C.J. Cato Spending Leave a Comment

The 10/10/10 rule for Purchasing Decisions

For some reason I am just hearing about the 10/10/10 rule in decision making. I stumbled upon it when I was reading an article written by Jing over on MillennialMoneyDiaries.com. In that article she suggests you should, “ask yourself how you will feel about your decision: 10 minutes from now. 10 months from now. 10 years from now.” I googled this 10/10/10 thing and apparently it’s a well known principle from Suzy Welch‘s 2010 book.  

Despite my ignorance of the term, I am very familiar with the concept. I see people waste money on crap things that don’t make them happy in the long run all the time. The problem is that it does make them happy, kinda, for a very short time. Much shorter than they realize usually.

Old Blue PorscheLet’s use a new car as an example, when you get a loan for a new car it can actually be very exciting and fun. The first month with the car is pretty much the happiest that car is going to make you. But over time it just becomes a bill you have to pay, on an ever depreciating asset. Four years in and you’re actually resenting the fact that you have to spend $420 a month on an old car you don’t even like any more, especially if you were super lucky like me, and got the added bonus of it having exploding airbags ready to kill you at any moment. That was just a joy to drive around until it could be fixed. Thinking about shrapnel being hurled into my brain at 200 mph. You may even start to wonder whether you would have been better off keeping the perfectly fine car you already had and spending all that money on something else.

You do the math in your head… 48 months times $420…. $20,000! What? And I still owe another $5,000 for this used death machine? That new car just isn’t bringing you the happiness you thought it would. The important thing to consider is that “not” buying something, might just make you happier. We wrote a whole post on this: Why You Shouldn’t Buy that New Car

Here’s the reason why; there’s a saying that goes, “Anytime you say yes to one thing, you are saying no to another.” In the Finance World we call this the opportunity cost. Spending money on one thing, means not spending that money on something else. Even buying that $5 coffee everyday from you-know-where, (rhymes with “Car Sucks”) has an opportunity cost. Meaning you could have spent that $5 a day,,, or $1,825 a year in coffee on something else, but you passed up that “something else” for the coffee.

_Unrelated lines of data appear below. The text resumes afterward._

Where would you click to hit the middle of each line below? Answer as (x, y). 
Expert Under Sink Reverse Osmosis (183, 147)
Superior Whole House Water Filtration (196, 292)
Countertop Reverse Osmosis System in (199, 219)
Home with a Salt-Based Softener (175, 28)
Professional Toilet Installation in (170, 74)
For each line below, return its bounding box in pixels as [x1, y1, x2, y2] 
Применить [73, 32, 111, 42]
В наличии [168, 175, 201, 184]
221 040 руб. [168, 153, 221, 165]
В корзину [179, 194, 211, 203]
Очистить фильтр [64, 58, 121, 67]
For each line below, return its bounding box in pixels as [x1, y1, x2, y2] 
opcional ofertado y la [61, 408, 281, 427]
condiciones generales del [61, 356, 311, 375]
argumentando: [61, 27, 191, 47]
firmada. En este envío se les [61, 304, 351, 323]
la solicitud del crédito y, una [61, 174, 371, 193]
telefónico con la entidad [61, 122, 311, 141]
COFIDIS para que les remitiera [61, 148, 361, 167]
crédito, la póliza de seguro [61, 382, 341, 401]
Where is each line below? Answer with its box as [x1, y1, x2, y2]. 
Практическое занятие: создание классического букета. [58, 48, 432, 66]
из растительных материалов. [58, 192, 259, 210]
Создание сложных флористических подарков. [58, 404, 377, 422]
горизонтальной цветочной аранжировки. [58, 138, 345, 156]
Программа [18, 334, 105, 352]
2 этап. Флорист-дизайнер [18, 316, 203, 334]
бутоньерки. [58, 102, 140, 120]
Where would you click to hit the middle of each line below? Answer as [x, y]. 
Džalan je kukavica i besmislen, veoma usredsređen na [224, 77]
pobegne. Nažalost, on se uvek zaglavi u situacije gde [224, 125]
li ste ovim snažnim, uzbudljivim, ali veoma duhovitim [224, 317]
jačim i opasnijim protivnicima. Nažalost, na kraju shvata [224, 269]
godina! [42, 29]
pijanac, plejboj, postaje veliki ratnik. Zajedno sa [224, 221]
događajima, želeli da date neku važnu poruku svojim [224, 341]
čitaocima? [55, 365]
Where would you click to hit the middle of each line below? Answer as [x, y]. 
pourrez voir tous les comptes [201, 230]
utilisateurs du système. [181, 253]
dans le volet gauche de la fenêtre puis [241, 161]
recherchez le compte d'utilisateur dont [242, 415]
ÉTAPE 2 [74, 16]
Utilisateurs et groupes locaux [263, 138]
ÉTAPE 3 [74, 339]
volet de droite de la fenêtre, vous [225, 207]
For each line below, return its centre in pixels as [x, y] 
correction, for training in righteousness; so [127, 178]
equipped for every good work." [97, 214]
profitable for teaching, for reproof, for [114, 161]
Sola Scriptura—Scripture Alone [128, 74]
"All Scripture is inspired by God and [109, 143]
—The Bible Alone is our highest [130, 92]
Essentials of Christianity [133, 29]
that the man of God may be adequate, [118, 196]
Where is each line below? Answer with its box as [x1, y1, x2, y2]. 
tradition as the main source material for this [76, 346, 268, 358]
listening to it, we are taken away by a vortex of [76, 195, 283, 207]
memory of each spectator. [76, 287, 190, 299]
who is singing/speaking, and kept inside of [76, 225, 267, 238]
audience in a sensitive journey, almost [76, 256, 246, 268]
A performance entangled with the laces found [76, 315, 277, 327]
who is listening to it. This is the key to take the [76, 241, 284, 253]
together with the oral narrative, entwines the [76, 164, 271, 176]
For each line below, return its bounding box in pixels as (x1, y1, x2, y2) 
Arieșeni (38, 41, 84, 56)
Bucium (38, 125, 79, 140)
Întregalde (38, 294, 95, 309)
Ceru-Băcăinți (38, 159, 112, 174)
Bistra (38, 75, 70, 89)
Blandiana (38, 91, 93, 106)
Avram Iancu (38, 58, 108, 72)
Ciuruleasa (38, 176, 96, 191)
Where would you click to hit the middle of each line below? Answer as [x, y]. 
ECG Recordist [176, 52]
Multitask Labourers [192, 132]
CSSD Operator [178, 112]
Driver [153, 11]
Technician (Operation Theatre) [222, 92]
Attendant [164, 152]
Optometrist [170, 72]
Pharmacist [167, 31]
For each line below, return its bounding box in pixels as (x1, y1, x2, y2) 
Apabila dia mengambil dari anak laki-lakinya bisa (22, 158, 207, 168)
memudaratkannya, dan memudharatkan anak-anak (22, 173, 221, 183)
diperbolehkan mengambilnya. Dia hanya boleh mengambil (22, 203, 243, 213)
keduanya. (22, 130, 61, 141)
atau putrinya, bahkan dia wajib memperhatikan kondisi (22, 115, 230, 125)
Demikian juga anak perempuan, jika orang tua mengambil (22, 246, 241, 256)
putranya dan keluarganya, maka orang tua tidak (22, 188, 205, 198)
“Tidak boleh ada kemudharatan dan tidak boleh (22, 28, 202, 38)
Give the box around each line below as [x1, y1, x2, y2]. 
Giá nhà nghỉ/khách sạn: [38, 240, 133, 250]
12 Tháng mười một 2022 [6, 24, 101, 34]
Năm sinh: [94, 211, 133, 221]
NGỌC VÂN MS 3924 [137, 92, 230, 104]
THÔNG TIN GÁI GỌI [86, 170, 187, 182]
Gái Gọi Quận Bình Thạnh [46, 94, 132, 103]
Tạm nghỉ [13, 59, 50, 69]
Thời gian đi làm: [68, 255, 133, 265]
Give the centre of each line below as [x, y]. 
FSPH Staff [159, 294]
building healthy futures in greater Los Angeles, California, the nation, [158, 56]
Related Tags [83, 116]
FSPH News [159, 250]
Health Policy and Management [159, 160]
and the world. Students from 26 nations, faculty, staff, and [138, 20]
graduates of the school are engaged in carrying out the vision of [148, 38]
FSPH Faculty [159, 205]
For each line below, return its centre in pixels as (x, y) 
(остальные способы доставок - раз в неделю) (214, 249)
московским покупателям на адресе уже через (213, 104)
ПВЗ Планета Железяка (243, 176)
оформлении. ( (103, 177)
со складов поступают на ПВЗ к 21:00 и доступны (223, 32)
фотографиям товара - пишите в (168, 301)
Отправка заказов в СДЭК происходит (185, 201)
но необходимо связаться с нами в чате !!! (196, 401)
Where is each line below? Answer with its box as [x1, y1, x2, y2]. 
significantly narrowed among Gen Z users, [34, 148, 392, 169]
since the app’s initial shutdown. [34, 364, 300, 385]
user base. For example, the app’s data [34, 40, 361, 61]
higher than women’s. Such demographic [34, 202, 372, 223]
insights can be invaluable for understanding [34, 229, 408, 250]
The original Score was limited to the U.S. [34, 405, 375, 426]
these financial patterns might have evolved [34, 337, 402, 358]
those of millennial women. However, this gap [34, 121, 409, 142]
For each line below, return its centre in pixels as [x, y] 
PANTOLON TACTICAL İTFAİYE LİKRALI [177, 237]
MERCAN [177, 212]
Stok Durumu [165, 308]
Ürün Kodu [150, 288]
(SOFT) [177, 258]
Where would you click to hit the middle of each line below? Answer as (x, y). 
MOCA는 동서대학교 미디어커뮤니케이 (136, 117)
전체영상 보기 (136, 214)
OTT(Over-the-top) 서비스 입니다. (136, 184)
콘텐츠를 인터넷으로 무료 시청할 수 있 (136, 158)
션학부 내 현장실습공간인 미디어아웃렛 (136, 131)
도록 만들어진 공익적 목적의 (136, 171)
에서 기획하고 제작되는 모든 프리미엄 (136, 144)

The point is that whenever we make a purchase, we need to think about how that purchase affects our happiness, both now and later, then determine if it’s worth it. If you want a new purse that costs $1,000,,, how happy will it actually make you? Will it still make you happy 1 year from now? Will it still make you happy 10 years from now? Will it bother you that it will only be worth $100 in a couple years, yet you spent $1,000? Is there something else you could spend that money on that would have a more lasting and meaningful impact on your life? These are the questions we should be asking?

CoffeeIf we go back to the coffee example for a moment, that coffee does bring you joy for the ten minutes you drink it, and possibly the 30 minutes of caffeinated heart-fluttering bliss that follows. But if we think ten years down the road…. $5 X 365 days a year X 10 years….. Ummm,,,,  Well, that’s $18,250 in freakin’ coffee..  

Oh hell… let me just go into full hyperbole. Let’s say you buy a cup of $5 fancy pants coffee every day from age 20 to age 65. You invest it in the market the entire time with a 7% annual return. That probably won’t add up to that much right? Well it’s about $175,000. So that’s what opportunity cost is. Buying a $5 coffee everyday, means not having an extra $175,000 when you turn 65. In other words, the 65 year old version of yourself probably wants to punch the 25 year old version of you in the face for stealing his money.